Power, Gas, and Pipe Bottleneck Fixes
In Outworld Station, a factory can look fine while doing almost nothing. The lights are on, the machines are linked, the pipes touch the right buildings, and still your production readout has the pulse of a frozen sandwich. This is the usual no-belt trap: you are not watching items roll past like Factorio. You are reading links, buffers, power load, gas supply, and pipe flow all at once.
The fix is to stop treating the whole station as one mystery. Pick the stalled product, then trace only that chain. A link is the manual route that lets one module send items to another. A connector is a station piece or port you use to route layouts and keep links or pipes readable. A pipe is for fluid or gas, and its route can still be too slow even when the line is connected. Your goal is simple: make messy flows become clean supply chains again, so the station can get back to building bigger tech, ships, and the next ugly miracle.
Fast Triage Order
- Check power first. If power is dipping, every other test lies.
- Check the stalled machine. Select the machine that is not working and read what it is missing.
- Check input buffers. If the input side is empty, the problem is upstream.
- Check output space. If the output side is full, the problem is downstream.
- Check gas and pipes last. Pipes can be connected but still fall behind peak demand.
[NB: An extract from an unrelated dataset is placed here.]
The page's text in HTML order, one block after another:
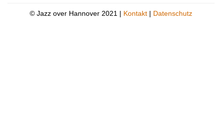
© Jazz over Hannover 2021 | Kontakt | Datenschutz
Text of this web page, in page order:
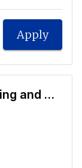
Apply
Assistant Professor - Marketing and Operations

| Symptom | Likely Cause | First Fix |
|---|---|---|
| Many machines blink or slow at once | Power shortage | Pause expansion and add power before more production |
| One recipe stalls with linked inputs nearby | Bad link path, weak buffer, or output send limit | Relink the exact input chain and add a closer buffer |
| Gas users start and stop in waves | Gas production or storage too small | Add a buffer near gas users, then add more supply |
| Pipes are connected but machines starve | Pipe flow bottleneck | Split the pipe run or move supply closer |
| Inputs are full but nothing ships out | Output storage blocked | Add output space or clear the next production step |
Power Dips: Fix These Before Anything Else
A power dip is the best liar in the station. It can make gas look broken, pipes look slow, and production look underbuilt. Before you rebuild half the factory, check whether demand is passing supply. If power is unstable, shut off or pause non-critical growth, then bring power above current load with room to spare.
- Stop placing new machines until the power readout is stable.
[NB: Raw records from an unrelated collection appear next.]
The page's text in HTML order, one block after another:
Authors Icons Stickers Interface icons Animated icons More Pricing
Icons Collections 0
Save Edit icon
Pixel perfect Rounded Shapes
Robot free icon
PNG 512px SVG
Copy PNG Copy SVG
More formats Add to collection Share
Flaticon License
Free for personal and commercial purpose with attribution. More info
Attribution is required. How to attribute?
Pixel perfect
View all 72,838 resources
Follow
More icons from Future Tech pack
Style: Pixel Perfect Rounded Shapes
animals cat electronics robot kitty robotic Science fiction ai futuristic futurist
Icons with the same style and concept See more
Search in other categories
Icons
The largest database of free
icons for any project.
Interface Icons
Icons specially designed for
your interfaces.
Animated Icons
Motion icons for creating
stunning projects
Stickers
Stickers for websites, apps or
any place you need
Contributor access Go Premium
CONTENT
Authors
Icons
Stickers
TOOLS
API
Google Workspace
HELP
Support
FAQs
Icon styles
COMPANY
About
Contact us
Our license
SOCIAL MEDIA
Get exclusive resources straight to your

- Separate critical production from nice-to-have production. Power, gas, core parts, and shipyard blockers go first.
- If a new block caused the dip, disconnect or pause that block and confirm the old station recovers.
- After recovery, add power before reconnecting the new block. Space industry is less fun when it is a candlelit hobby.
Gas Shortages: Add Buffer Before You Add Chaos
Gas bottlenecks often show up as pulsing machines. They run, drain the line, wait, then run again. Do not start by scattering more gas users across the station. First, place storage or buffer capacity near the machines that need gas. This makes demand smoother and gives you a clear test: if the buffer never fills, supply is too low. If it fills but machines still starve, the pipe route is the issue.
| Buffer Test | What It Means | What To Rebuild |
|---|---|---|
| Buffer stays empty | Not enough gas production | Add supply or reduce gas users |
| Buffer fills, machines starve | Flow path is weak | Shorten or split pipe runs |
| Buffer fills, then output blocks | Downstream production is jammed | Clear output storage or add consumers |
Pipe Flow: Think Short Runs, Not Pretty Runs
Pipe systems punish pretty spaghetti. A long pipe that feeds many machines can fall behind even when every segment is connected. For a stuck build, make the pipe layout boring on purpose. Put supply, buffer, and users close together. Use shorter branches. Avoid feeding every gas machine from one heroic pipe line unless you have tested that it can keep up.
- Find the last machine in the pipe chain that still runs well.
- Look at the next machine that starves. The bottleneck is between those two points.
- Add a local buffer before the starving group.
- If the buffer cannot fill, add supply before that point.
- If the buffer fills but machines still starve, split the branch or shorten the path.
Connector and Link Fixes
For no-belt logistics, the question is not, where is my belt? The question is, what is allowed to talk to what? When a machine has the right item nearby but still starves, check the exact link path. A storage box full of parts does not help if the machine is not linked to the right source, or if one busy route is doing too much work.
- Relink one broken recipe from source to machine instead of dragging the whole factory around.
- Keep high-demand inputs closer to their users.
- Do not make one storage or connector route serve every critical chain if several recipes depend on it.
- Use small production cells: input storage, producer, output storage, then the next cell.
Before You Expand
Before you expand: make one full production chain run without manual help for several cycles. Power must stay stable. Gas buffers must refill. Outputs must move. If any part only works while you babysit it, expansion will turn that small problem into a station-wide meeting nobody scheduled.
The fastest recovery move is to isolate the blocker. Disconnect or pause the newest build, let the old station stabilize, then reconnect one chain at a time. When the stall returns, you have found the real load. Fix that load with more power, closer gas, shorter pipes, or cleaner links. Then keep building. Outworld Station is at its best when the ugly starter mess turns into a machine you can trust.